Weighted-sum is the root of instability: Reward curves show GRPO weighted-sum converges to sub-optimal values, while Pareto-guided methods are significantly higher in OCR and CLIP. Pareto selection provides a cleaner optimization path with monotonic increases.
Strong data efficiency: POCA-1k performs close to the Pareto-guided method trained on 10k, demonstrating that curriculum planning allows for effective learning even with small datasets.
Multi-stage is superior: The multi-stage POCA-10k outperforms its single-stage variant, validating the value of adaptive scheduling.
OCR reward is an effective difficulty signal: Its high variance across the dataset makes it ideal for distinguishing prompt difficulty.

Highlights & Insights¶

Reformulating multi-reward alignment as multi-objective optimization: Instead of tuning weights for OCR/CLIP/HPS, POCA selects non-dominated samples, effectively bypassing weight hyperparameter tuning.
Clever "bi-directional" Pareto approach: Using negated rewards for a second Pareto ranking provides "worst-case" samples for negative signals with zero extra cost, filtering out ambiguous samples.
Reusing rewards for curriculum difficulty: OCR rewards serve as both optimization targets and difficulty signals via ECDF normalization, creating a lightweight, self-paced learning environment.
Quantitative evidence of trade-offs: The paper quantifies reward conflicts (50% in 100 samples), providing solid justification for why weighted-sum fails.

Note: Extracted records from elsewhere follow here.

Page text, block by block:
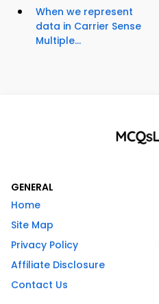
When we represent
data in Carrier Sense
Multiple...
GENERAL
Home
Site Map
Privacy Policy
Affiliate Disclosure
Contact Us
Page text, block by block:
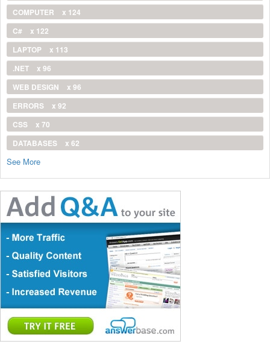
COMPUTER
x 124
C#
x 122
LAPTOP
x 113
.NET
x 96
WEB DESIGN
x 96
ERRORS
x 92
CSS
x 70
DATABASES
x 62
See More
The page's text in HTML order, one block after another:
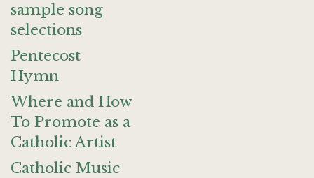
sample song
selections
Pentecost
Hymn
Where and How
To Promote as a
Catholic Artist
Catholic Music

Limitations & Future Work¶

Empirical curriculum hyperparameters: Binning thresholds and mixing ratios \(w_s\) are determined empirically; an automated search method is lacking.
Single difficulty signal: Using only OCR rewards may not represent true difficulty for prompts where aesthetics or alignment are the primary challenges.
Dependence on reward models: Biases in the underlying reward models (e.g., OCR errors on artistic fonts) directly affect Pareto selection.
Future directions: Adapting binning thresholds during training and exploring more diverse joint difficulty metrics.

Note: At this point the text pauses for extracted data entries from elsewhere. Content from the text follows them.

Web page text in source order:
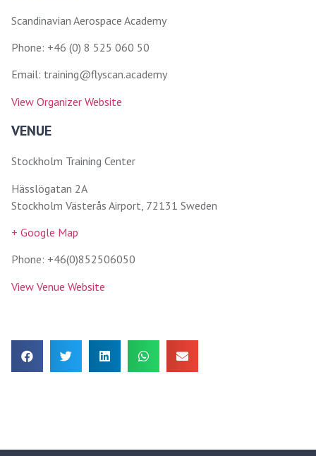
Scandinavian Aerospace Academy
Phone: +46 (0) 8 525 060 50
Email: training@flyscan.academy
View Organizer Website
VENUE
Stockholm Training Center
Hässlögatan 2A
Stockholm Västerås Airport, 72131 Sweden
+ Google Map
Phone: +46(0)852506050
View Venue Website
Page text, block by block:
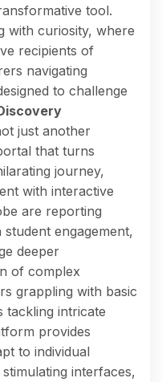
tool.
with curiosity, where
recipients of
navigating
to challenge
just another
that turns
journey,
with interactive
are reporting
engagement,
deeper
of complex
grappling with basic
tackling intricate
provides
to individual
interfaces,
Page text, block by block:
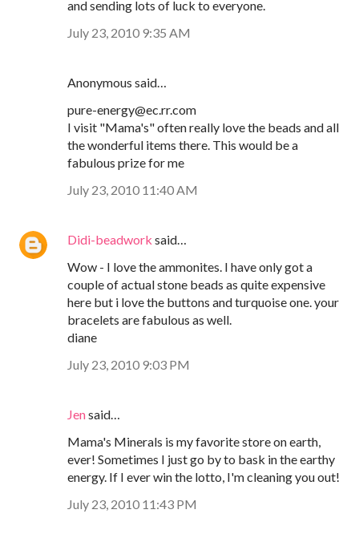
and sending lots of luck to everyone.
July 23, 2010 9:35 AM
Anonymous said…
pure-energy@ec.rr.com
I visit "Mama's" often really love the beads and all
the wonderful items there. This would be a
fabulous prize for me
July 23, 2010 11:40 AM
Didi-beadwork said…
Wow - I love the ammonites. I have only got a
couple of actual stone beads as quite expensive
here but i love the buttons and turquoise one. your
bracelets are fabulous as well.
diane
July 23, 2010 9:03 PM
Jensaid…
Mama's Minerals is my favorite store on earth,
ever! Sometimes I just go by to bask in the earthy
energy. If I ever win the lotto, I'm cleaning you out!
July 23, 2010 11:43 PM

vs. GRPO Weighted-sum (DanceGRPO): POCA maintains the multi-objective structure of rewards rather than scalarizing them, avoiding sub-optimal convergence caused by conflicting signals at the cost of \(O(G^2K)\) dominance comparisons.
vs. One-way Pareto methods: POCA uses both positive and negative Pareto sets for more complete credit assignment.
vs. Traditional Curriculum Learning: POCA is model-driven and self-paced, re-evaluating difficulty as the model evolves rather than using a static sequence.
vs. AnyText/AnyText2: While those focus on condition injection, POCA manages the alignment trade-offs during post-training and is orthogonal to condition injection improvements.

Rating¶

Novelty: ⭐⭐⭐⭐ Reformulating GRPO as Pareto multi-objective optimization is well-motivated and novel.
Experimental Thoroughness: ⭐⭐⭐⭐ Comprehensive bilingual results, ablations, and human studies.
Writing Quality: ⭐⭐⭐⭐ Clear motivation and convincing quantification of reward conflicts.
Value: ⭐⭐⭐⭐ The Pareto approach is applicable to general multi-reward RLHF scenarios; high data efficiency is practical for resource-constrained settings.